I'm wondering, then, what are some best practices for deciding such values?
Thanks.
There is no general rule. Powers of twos work for buffers, I use 1024 quite often for string buffers in C but any other number would work. Prime numbers are useful for hash tables where simple modulo-hashing works well with prime-number sizes. Of course you define the size as a symbolic constant so that you can change it later.
If I can't pin down a reasonable maximum I tend to use malloc
and realloc
to grow the array as needed. Using a fixed size array when you can't gurantee that it is large enough for the intended purpose is hazardous.
Best practice is to avoid arbitrary limits whenever possible.
It's not always possible, so second-best practice is to take an educated estimate of the largest thing that the array is ever likely to need to hold, and then round up by a healthy margin, at least 25%. I tend to prefer powers of ten when I do this, because it makes it obvious on inspection that the number is an arbitrary limit. (Powers of two also often signify that, but only if the reader recognizes the number as a power of two, and most readers-of-code don't have that table memorized much past 216. If there's a good reason to use a power of two and it needs to be bigger than that, write it in hex. End of digression.) Always document the reasoning behind your estimate of the largest thing the array needs to hold, even if it's as simple as "anyone with a single source file bigger than 2GB needs to rethink their coding style" (actual example)

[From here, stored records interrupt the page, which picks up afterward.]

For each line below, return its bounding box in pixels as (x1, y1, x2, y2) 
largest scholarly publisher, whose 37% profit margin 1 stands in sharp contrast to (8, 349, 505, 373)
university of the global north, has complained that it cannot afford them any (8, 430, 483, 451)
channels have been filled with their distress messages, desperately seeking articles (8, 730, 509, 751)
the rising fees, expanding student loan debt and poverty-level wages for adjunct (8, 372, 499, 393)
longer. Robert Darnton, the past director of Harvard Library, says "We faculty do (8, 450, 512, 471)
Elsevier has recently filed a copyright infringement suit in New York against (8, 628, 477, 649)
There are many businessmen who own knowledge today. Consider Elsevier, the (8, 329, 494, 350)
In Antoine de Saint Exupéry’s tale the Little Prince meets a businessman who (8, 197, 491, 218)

Don't use a prime number unless you specifically need the properties of a prime number (e.g. as Juho mentions, for hash tables -- but you only need that there if your hash function isn't very good -- but often it is, unfortunately.) When you do, document that you are intentionally using prime numbers and why, because most people do not recognize prime numbers on sight or know why they might be necessary in a particular situation.
If I need to do this I usually go with either a power of two, or for larger data sets, the number of pages required to hold the data. Most of the time though I prefer to allocate a chunk of memory on the heap and then realloc if the buffer size is insufficient later.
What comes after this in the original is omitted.